I heard Cecilia whisper to Mr Parmenter, “Oh, dear! is she going to preach a sermon?” and he hid a laugh under a yawn. Somebody else heard it too.

“Mrs Kezia’s sermons are as short as some parsons’ texts,” said Ephraim, quietly, and not in a whisper.

“But you would not say,” observed Mr Parmenter, without indicating to whom he addressed himself, “that this cause, now—ha—of which we were speaking,—that the lives, I mean—ha—were sacrificed to any particular person?”

“I never saw one plainer, if you mean me,” said my Aunt Kezia, bluntly. “What do nine-tenths of the men care about monarchy or commonwealth—absolute kings or limited ones—Stuart or Hanoverian? They just care for Prince Charles, and his fine person and ringing voice, and his handsome dress: what else? And the women are worse than the men. Some men will give their lives for a cause, but you don’t often see a woman do it. Mostly, with women, it is father or brother, lover or husband, that carries the day: at least, if you have seen women of another sort, they haven’t come my way.”

“But, Aunt, that is so ignoble a way of acting!” cried Amelia, as though she wanted to show that she was one of the other sort. “Love and devotion to a holy or chivalrous cause should be free from all petty personal considerations.”

“You can get yours free, my dear, if you like—and find you can manage it,” said my Aunt Kezia. “I couldn’t. As to ignoble, that hangs much on the person. When Queen Margaret of Scotland was drowning in yonder border river, and the good knight rode into the water and held forth his hand to her, and said, ‘Grip fast!’ was that a petty, ignoble consideration? It was a purely personal matter.”

“Oh, of course, if you—” said Amelia, and did not go on.

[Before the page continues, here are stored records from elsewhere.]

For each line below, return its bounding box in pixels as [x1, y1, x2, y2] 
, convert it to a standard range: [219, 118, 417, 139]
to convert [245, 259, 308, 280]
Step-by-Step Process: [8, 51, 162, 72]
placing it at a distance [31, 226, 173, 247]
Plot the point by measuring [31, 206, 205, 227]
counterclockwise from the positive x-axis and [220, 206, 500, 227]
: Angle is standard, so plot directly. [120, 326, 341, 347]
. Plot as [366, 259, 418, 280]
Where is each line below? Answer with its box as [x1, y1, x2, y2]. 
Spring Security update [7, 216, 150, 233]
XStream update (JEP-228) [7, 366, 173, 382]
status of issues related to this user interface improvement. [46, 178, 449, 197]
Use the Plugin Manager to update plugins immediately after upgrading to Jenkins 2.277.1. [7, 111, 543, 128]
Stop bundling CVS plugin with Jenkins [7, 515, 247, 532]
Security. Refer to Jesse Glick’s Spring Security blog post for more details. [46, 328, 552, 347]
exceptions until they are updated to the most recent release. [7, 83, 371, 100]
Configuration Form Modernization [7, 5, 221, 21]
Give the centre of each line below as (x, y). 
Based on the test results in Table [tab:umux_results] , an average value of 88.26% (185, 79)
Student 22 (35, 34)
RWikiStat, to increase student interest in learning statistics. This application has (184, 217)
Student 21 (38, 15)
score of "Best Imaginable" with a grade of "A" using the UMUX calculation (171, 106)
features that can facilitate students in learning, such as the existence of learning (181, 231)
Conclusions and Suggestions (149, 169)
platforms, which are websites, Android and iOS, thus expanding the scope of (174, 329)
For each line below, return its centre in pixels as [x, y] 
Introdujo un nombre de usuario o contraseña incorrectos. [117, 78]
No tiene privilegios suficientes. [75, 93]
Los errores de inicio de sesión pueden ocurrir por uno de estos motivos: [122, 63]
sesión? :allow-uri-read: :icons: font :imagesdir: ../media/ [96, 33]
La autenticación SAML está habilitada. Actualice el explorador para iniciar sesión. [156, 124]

“Things look very different, sometimes, according to the side on which you see them,” saith my Aunt Kezia.

I could not help thinking that people did so.


Note 1. Emily was used during the last century as a diminutive for Amelia. There is really no etymological connection between the two names.

Note 2. In and about London, the name of jumbles is given to a common kind of gingerbread, to be obtained at the small sweet-shops: but these are not the old English jumball of the text.

Note 3. There was no Queen at this time. Augusta of Saxe Gotha was Princess of Wales, and the King had three grown-up unmarried daughters.

Note 4. This provincialism is correct for Lancashire, and as far as I know for Cumberland.